** Opening WORKING DATA block **

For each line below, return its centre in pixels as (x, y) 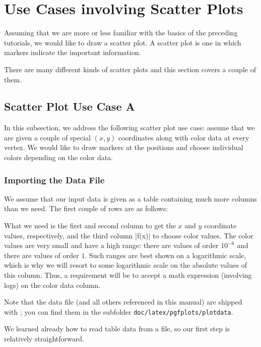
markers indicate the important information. (73, 52)
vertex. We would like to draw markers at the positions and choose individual (124, 147)
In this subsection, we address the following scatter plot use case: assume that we (129, 128)
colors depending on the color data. (59, 157)
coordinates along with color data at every (184, 137)
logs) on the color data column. (52, 285)
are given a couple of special (47, 137)
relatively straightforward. (44, 339)

** Closing WORKING DATA block **

EXERCISE DIRECTIONS – Only an exact copy of the entries, with no pictures, is expected as the answer.

EXERCISE OUTPUT –
For each line below, return its centre in pixels as (x, y) 
markers indicate the important information. (73, 52)
vertex. We would like to draw markers at the positions and choose individual (124, 147)
In this subsection, we address the following scatter plot use case: assume that we (129, 128)
colors depending on the color data. (59, 157)
coordinates along with color data at every (184, 137)
logs) on the color data column. (52, 285)
are given a couple of special (47, 137)
relatively straightforward. (44, 339)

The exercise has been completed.